Investors look forward to 2018

December 22 2017 by Nick Ferguson

Global economic growth proved surprisingly robust during 2017 given the challenges it faced. The strong performance has helped to support insurers’ investment returns in an otherwise challenging environment.

Donald Trump’s election in the US raised fears of trade war, nuclear war and a new era of divisive politics, reinforced across the Atlantic by the saga of Britain’s exit from the EU. Extraordinary storms and floods around the world highlighted the long-term threat of climate change. Meanwhile, the growth of automation, algorithms and artificial intelligence raised questions about the future of jobs.

Despite this, investments performed surprisingly well during the year, particularly in Asia, where stock markets were up 30% on average and fixed-income returns were the highest for several years. However, the question is whether this can continue into 2018.

“After a stellar 2017, valuation and financial conditions [in Asia Pacific] may not be as supportive as this year,” said Anh Lu, T Rowe Price’s lead portfolio manager for Asia ex-Japan equity strategy. “However, the upturn in the earnings cycle could continue. We also anticipate that regional markets should be able to weather the impact of moderate US monetary policy tightening.”

Indeed, much of the strong equity performance in 2017 was narrowly focused on a small number of stocks. Thomson Reuters data shows that the biggest 10% of listed Asian companies accounted for 70% of this year’s rally, led by technology and financial stocks, such as Tencent and Ping An.

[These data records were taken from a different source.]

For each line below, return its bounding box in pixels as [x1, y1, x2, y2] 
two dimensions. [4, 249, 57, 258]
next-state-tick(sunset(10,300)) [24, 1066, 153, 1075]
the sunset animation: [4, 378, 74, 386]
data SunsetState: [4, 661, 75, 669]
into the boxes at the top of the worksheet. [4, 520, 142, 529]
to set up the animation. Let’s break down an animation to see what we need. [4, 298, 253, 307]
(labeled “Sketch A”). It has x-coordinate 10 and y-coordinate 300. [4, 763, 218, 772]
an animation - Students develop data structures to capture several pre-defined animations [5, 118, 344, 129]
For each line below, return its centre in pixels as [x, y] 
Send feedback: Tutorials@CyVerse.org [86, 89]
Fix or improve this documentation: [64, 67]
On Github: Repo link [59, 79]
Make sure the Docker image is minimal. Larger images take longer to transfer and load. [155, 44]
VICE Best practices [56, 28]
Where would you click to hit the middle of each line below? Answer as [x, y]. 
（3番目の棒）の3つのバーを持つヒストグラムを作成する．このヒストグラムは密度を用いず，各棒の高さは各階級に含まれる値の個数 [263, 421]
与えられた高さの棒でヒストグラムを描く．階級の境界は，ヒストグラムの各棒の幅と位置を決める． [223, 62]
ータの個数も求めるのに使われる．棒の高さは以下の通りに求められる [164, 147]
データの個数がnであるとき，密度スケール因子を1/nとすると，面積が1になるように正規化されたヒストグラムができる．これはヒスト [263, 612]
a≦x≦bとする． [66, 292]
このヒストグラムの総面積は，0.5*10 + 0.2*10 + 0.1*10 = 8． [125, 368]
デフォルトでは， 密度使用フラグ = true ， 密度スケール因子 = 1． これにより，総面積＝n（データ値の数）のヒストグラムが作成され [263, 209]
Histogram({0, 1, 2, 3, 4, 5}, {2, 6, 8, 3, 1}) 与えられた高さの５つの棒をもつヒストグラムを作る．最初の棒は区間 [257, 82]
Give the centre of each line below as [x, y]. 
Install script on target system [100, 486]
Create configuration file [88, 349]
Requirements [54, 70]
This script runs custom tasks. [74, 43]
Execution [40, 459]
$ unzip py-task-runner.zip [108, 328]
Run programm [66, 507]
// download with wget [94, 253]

Asian stocks are still undervalued relative to the global average. The 12-month forward price-to-earnings for Asia ex-Japan stocks is just 13.4 times, compared to 16.3 for MSCI World. That discount may be justified in the eyes of some, given corporate governance standards in the region, but it argues against a bubble in valuations and suggests more room for growth in 2018.

Analysts are forecasting that this upside may come from stronger earnings for small- and mid-cap companies, as the benefits of continued economic growth become more broadly distributed.

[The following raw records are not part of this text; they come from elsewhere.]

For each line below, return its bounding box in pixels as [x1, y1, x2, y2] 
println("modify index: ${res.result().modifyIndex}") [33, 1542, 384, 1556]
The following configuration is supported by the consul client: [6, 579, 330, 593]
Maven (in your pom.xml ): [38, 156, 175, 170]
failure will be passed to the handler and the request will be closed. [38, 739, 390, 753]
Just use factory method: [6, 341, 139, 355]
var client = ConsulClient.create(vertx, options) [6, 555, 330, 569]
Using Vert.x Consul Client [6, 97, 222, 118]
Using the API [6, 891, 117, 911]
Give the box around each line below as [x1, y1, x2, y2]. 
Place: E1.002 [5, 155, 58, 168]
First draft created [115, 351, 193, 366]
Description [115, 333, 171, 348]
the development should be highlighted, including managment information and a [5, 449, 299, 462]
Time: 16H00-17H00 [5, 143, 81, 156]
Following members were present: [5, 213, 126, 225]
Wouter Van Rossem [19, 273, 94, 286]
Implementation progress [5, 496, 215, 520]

By geography, South-East Asia has so far been a laggard during the recent bull market. Stocks in Malaysia, Indonesia and the Philippines are up 20%, compared to a regional average of 30%.

“[South-East Asia] is underowned and although the economies benefit from global trade, their respective indices fail to reflect the international revenue portion adequately,” said Sean Darby, chief global strategist of Jefferies.

In terms of sectors, interest is focused on new-economy stocks that are set to benefit from the so-called fourth industrial revolution.

“A secular growth theme that we favour in the region is technology in both hardware and software,” said Lu. “We favour both online, software and hardware technology companies that can benefit from continuing online penetration, plus new areas, such as cloud computing, the internet of things, 3D sensing, electric vehicles and advanced driver assistance systems.”

Stronger economic growth will also support fixed-income returns, though insurance asset managers continue to pursue alternative investments to boost performance in the ultra-low interest-rate environment. Needless to say, there are some risks to this strategy.

“Insurers have adapted to low interest rates by shifting to less interest-sensitive products and increasing their allocation to higher-yielding non-traditional assets, although for some — such as Chinese life and property & casualty (P&C) insurers — the latter has resulted in rising asset risk,” says Qian Zhu, a senior credit officer at Moody’s.

More broadly, the geopolitical risks mentioned at the start of this article have not gone away and could still disrupt markets, but the consensus among analysts is that the surprising performance in 2017 will continue into 2018, albeit not as strongly.

As well as being good for insurance portfolios, stronger economic growth will also boost premium income.